Microsoft SQL Server 2014 is the first version to supports gMSAs.

Implementation with Microsoft SQL Server

The following sections describe the process for configuring gMSAs.

Key Distribution Services (KDS)

A Key Distribution Services (KDS) root key is needed to support password generation for gMSAs. If a key already exists this can be used if it is valid.

A check for an existing key(s) is shown below.

PowerShell script:
$(Get-KdsRootKey) | Select KeyId, EffectiveTime

Alternatively, this can be configured graphically.

Open Active Directory Sites and Services, View and Show Services Node.

Assuming the user has the correct permissions, the key(s) will then be visible in Services, Group Key Distribution Service, Master Root Keys.

If the KDS root key is not present, it can be created using a PowerShell script.  It’s important to note that when the key is first created, the default effective date is set in the future to allow for all domain controllers to replicate.  This can be overridden or set to an earlier effective time.

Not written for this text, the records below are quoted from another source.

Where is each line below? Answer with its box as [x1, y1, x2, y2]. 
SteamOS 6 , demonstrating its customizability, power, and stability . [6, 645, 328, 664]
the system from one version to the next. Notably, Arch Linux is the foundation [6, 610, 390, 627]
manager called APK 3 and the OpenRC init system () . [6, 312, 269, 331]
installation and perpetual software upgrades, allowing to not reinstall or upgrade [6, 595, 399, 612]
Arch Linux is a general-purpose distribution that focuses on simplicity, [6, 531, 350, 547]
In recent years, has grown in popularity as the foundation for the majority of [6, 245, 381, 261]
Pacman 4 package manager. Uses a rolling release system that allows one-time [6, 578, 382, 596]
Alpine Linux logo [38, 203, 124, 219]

For more information about creating the KDS Root Key, please refer to https://technet.microsoft.com/en-us/library/jj128430.aspx

The KDS can be added with this next script.

PowerShell script:

Creating the account

The account created is associated with a security group that holds all the computer objects that will need to use the account.

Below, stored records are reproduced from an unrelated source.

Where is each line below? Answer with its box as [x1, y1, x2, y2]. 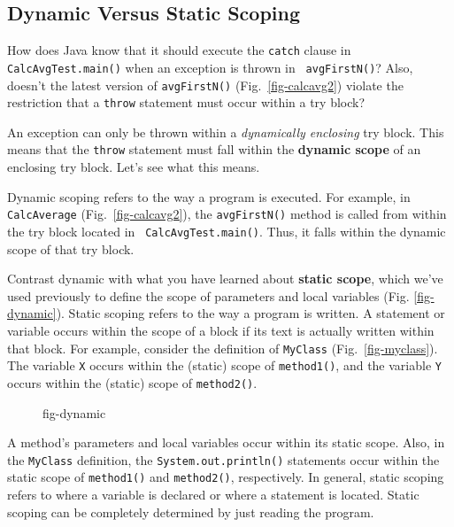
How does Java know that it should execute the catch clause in [7, 41, 351, 59]
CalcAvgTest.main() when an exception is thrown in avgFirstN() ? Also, [7, 58, 413, 76]
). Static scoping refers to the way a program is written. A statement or [56, 304, 445, 322]
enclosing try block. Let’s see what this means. [7, 158, 260, 176]
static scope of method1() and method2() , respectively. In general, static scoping [7, 468, 444, 486]
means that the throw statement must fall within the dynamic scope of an [7, 140, 421, 159]
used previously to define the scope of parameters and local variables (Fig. [7, 286, 410, 305]
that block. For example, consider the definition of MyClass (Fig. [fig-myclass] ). [7, 338, 438, 357]

A security group is created and the computers that will use the account are added.

PowerShell script:
New-ADGroup -Name SQLServers -SamAccountName SQLServers -GroupCategory Security -GroupScope Global -DisplayName "SQLServers" -Path "CN=Computers,DC=Contoso,DC=Coeo,DC=Com" -Description "Members of this group use gMSA"

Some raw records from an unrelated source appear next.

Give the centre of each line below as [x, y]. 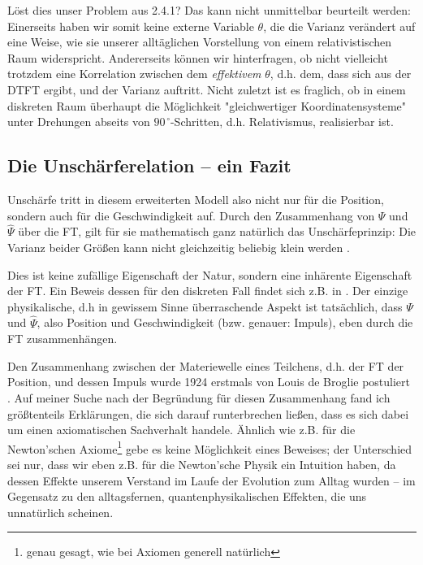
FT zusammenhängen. [63, 339]
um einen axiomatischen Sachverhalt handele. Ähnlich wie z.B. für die [181, 430]
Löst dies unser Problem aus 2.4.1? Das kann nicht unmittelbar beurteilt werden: [209, 10]
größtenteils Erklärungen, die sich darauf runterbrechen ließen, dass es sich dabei [208, 413]
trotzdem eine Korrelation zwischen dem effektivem [134, 74]
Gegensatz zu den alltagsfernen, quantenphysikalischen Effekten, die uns [187, 496]
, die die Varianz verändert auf [339, 26]
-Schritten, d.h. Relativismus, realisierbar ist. [282, 122]
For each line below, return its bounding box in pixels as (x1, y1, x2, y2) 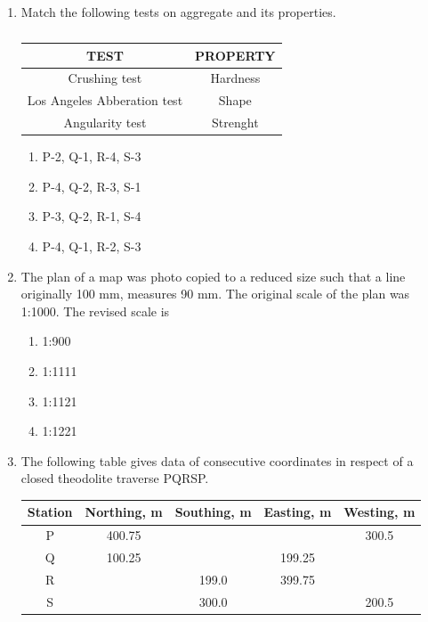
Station (27, 503, 73, 521)
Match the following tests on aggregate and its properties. (20, 3, 336, 20)
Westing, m (343, 503, 416, 521)
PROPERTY (195, 45, 276, 64)
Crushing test (68, 69, 142, 87)
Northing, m (85, 503, 163, 521)
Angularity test (63, 113, 147, 132)
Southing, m (174, 503, 252, 521)

Add-ADGroupMember -Identity SQLServers -Members $(Get-ADComputer -Filter 'Name -like "vWH*"') #Add all my servers to group.

The accounts are then created specifying the above security group.

PowerShell script:
New-ADServiceAccount -name SQLSRV01 -DNSHostName SQLSRV01.contoso.coeo.com -PrincipalsAllowedToRetrieveManagedPassword SQLServers #CONTOSO\SQLSRV01$

New-ADServiceAccount -name SQLAGT01 -DNSHostName SQLAGT01.contoso.coeo.com -PrincipalsAllowedToRetrieveManagedPassword SQLServers #CONTOSO\SQLAGT01$

New-ADServiceAccount -name SQLSRS01 -DNSHostName SQLSRS01.contoso.coeo.com -PrincipalsAllowedToRetrieveManagedPassword SQLServers #CONTOSO\SQLSRS01$

New-ADServiceAccount -name SQLSAS01 -DNSHostName SQLSAS01.contoso.coeo.com -PrincipalsAllowedToRetrieveManagedPassword SQLServers #CONTOSO\SQLSAS01$

Removing the account

The accounts can also be uninstalled and removed if they are no longer needed.  For more information, please refer to https://technet.microsoft.com/en-us/library/ee617202.aspx

PowerShell script:
Uninstall-ADServiceAccount -Identity SQLSRV01

Altering the account

There are several options that can be changed on the account, for example the password change interval.  For more information, please refer to https://technet.microsoft.com/en-gb/library/ee617252.aspx

PowerShell script
Set-ADServiceAccount SQLSRV01 -ManagedPasswordIntervalInDays 60

Using the account

These accounts can then be used on all computers in the security group, without the need for specifying passwords.

Configuring Kerberos authentication

Service Principal Name (SPN) permissions can be configured against the active directory security group to allow for automatic registration.

Shell script:
dsacls "CN=SQLSRV01,CN=Managed Service Accounts,DC=CONTOSO,DC=COEO,DC=COM" /G "\SELF:RPWP;servicePrincipalName"

Alternatively, the SPNs can be configured manually using setspn.

Shell script:
setspn -Q MSSQLSvc/vWH11.contoso.coeo.com
setspn -L Contoso\SQLSRS01$

Trust Delegation

Trust delegation can be configured using the following syntax.

PowerShell script:
Set-ADServiceAccount -Identity SQLSRS01 -TrustedForDelegation $true

It may be necessary to purge existing Kerberos tickets, to do so, the following command can be executed on a command prompt.
klist purge

Article updated 2nd July 2017: SQL 2014 is the earliest version to support gMSAs.